Dataset records
>>>>
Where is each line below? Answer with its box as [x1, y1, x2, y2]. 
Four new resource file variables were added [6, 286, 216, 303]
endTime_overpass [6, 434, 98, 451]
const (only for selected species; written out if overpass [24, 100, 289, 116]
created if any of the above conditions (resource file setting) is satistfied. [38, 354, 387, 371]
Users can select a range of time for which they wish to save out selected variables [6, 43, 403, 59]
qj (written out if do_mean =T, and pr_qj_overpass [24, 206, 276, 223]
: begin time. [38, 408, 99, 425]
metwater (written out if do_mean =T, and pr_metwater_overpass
<<<<
*What you should do:*
If a line in the records contains the string "file", copy it out.

*Exercise output:*
Four new resource file variables were added [6, 286, 216, 303]
created if any of the above conditions (resource file setting) is satistfied. [38, 354, 387, 371]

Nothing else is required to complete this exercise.